Items from a data source ::
%%

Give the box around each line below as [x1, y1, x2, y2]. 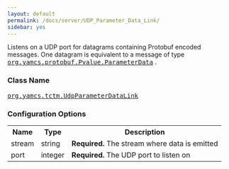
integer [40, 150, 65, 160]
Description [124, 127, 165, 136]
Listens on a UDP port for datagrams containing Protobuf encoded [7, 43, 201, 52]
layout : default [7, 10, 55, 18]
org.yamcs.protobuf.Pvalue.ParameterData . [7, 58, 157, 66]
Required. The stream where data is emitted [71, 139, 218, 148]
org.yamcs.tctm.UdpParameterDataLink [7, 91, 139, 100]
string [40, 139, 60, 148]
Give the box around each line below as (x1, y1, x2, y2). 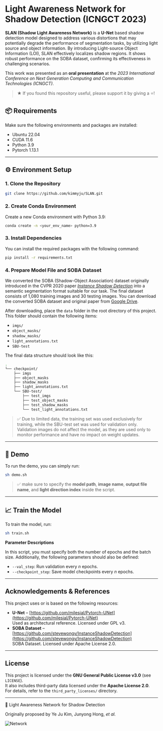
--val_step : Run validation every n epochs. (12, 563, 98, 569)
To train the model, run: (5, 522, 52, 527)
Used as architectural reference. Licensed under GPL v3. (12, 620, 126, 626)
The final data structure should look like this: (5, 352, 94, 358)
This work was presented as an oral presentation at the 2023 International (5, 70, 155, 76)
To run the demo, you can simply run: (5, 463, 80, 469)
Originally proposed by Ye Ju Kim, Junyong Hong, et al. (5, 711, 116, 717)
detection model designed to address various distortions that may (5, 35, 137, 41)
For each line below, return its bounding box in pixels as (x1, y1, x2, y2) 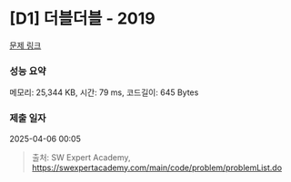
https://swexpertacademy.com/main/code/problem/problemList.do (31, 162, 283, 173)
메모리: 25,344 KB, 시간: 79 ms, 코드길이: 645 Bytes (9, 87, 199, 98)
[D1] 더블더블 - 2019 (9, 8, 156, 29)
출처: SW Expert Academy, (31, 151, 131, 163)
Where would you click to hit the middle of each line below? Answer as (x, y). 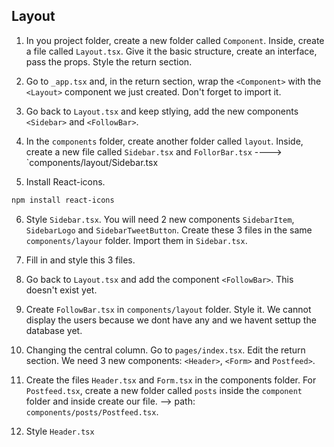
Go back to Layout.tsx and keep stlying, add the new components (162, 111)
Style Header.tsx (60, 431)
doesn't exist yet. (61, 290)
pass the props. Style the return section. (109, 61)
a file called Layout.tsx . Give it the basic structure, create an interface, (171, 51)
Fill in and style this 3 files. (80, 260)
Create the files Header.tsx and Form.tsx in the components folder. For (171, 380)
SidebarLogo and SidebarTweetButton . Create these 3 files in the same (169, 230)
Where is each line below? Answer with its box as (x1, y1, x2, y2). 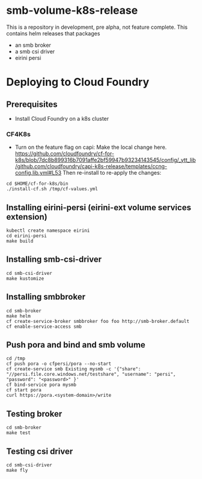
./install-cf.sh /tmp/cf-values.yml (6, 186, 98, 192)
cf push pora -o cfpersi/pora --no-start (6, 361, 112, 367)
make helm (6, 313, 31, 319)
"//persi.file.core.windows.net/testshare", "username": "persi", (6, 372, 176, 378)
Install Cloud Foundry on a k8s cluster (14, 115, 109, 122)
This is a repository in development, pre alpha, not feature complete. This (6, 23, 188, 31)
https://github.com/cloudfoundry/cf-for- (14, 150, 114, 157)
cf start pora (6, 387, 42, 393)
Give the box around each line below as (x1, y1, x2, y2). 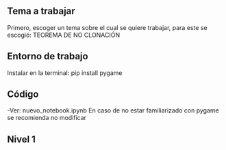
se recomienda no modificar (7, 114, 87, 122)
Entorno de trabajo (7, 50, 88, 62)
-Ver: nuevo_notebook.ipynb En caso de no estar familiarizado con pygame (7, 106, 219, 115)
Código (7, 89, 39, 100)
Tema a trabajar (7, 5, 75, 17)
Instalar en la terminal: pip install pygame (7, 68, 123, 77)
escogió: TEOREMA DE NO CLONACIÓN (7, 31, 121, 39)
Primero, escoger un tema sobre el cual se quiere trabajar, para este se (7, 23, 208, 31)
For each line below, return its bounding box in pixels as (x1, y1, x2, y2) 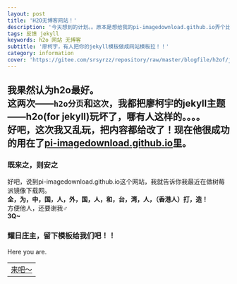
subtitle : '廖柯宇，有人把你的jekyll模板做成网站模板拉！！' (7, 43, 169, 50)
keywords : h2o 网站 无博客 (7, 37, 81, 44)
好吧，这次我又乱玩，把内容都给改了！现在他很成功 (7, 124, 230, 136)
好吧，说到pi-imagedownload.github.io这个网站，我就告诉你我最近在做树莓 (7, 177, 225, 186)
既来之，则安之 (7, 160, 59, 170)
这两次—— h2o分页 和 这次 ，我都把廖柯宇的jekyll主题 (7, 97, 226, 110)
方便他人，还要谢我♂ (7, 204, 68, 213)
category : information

%%

What the exercise asks ::
Print every line above once more, exactly. Omit the pictures.

Exercise result ::
Give the box around each line below as [x1, y1, x2, y2]. 
integer [40, 150, 65, 160]
Description [124, 127, 165, 136]
Listens on a UDP port for datagrams containing Protobuf encoded [7, 43, 201, 52]
layout : default [7, 10, 55, 18]
org.yamcs.protobuf.Pvalue.ParameterData . [7, 58, 157, 66]
Required. The stream where data is emitted [71, 139, 218, 148]
org.yamcs.tctm.UdpParameterDataLink [7, 91, 139, 100]
string [40, 139, 60, 148]
Give the box around each line below as (x1, y1, x2, y2). 
--val_step : Run validation every n epochs. (12, 563, 98, 569)
To train the model, run: (5, 522, 52, 527)
Used as architectural reference. Licensed under GPL v3. (12, 620, 126, 626)
The final data structure should look like this: (5, 352, 94, 358)
This work was presented as an oral presentation at the 2023 International (5, 70, 155, 76)
To run the demo, you can simply run: (5, 463, 80, 469)
Originally proposed by Ye Ju Kim, Junyong Hong, et al. (5, 711, 116, 717)
detection model designed to address various distortions that may (5, 35, 137, 41)
For each line below, return its bounding box in pixels as (x1, y1, x2, y2) 
https://swexpertacademy.com/main/code/problem/problemList.do (31, 162, 283, 173)
메모리: 25,344 KB, 시간: 79 ms, 코드길이: 645 Bytes (9, 87, 199, 98)
[D1] 더블더블 - 2019 (9, 8, 156, 29)
출처: SW Expert Academy, (31, 151, 131, 163)
Where would you click to hit the middle of each line below? Answer as (x, y). 
Go back to Layout.tsx and keep stlying, add the new components (162, 111)
Style Header.tsx (60, 431)
doesn't exist yet. (61, 290)
pass the props. Style the return section. (109, 61)
a file called Layout.tsx . Give it the basic structure, create an interface, (171, 51)
Fill in and style this 3 files. (80, 260)
Create the files Header.tsx and Form.tsx in the components folder. For (171, 380)
SidebarLogo and SidebarTweetButton . Create these 3 files in the same (169, 230)
Where is each line below? Answer with its box as (x1, y1, x2, y2). 
./install-cf.sh /tmp/cf-values.yml (6, 186, 98, 192)
cf push pora -o cfpersi/pora --no-start (6, 361, 112, 367)
make helm (6, 313, 31, 319)
"//persi.file.core.windows.net/testshare", "username": "persi", (6, 372, 176, 378)
Install Cloud Foundry on a k8s cluster (14, 115, 109, 122)
This is a repository in development, pre alpha, not feature complete. This (6, 23, 188, 31)
https://github.com/cloudfoundry/cf-for- (14, 150, 114, 157)
cf start pora (6, 387, 42, 393)
Give the box around each line below as (x1, y1, x2, y2). 
se recomienda no modificar (7, 114, 87, 122)
Entorno de trabajo (7, 50, 88, 62)
-Ver: nuevo_notebook.ipynb En caso de no estar familiarizado con pygame (7, 106, 219, 115)
Código (7, 89, 39, 100)
Tema a trabajar (7, 5, 75, 17)
Instalar en la terminal: pip install pygame (7, 68, 123, 77)
escogió: TEOREMA DE NO CLONACIÓN (7, 31, 121, 39)
Primero, escoger un tema sobre el cual se quiere trabajar, para este se (7, 23, 208, 31)
For each line below, return its bounding box in pixels as (x1, y1, x2, y2) 
subtitle : '廖柯宇，有人把你的jekyll模板做成网站模板拉！！' (7, 43, 169, 50)
keywords : h2o 网站 无博客 (7, 37, 81, 44)
好吧，这次我又乱玩，把内容都给改了！现在他很成功 (7, 124, 230, 136)
好吧，说到pi-imagedownload.github.io这个网站，我就告诉你我最近在做树莓 (7, 177, 225, 186)
既来之，则安之 (7, 160, 59, 170)
这两次—— h2o分页 和 这次 ，我都把廖柯宇的jekyll主题 (7, 97, 226, 110)
方便他人，还要谢我♂ (7, 204, 68, 213)
category : information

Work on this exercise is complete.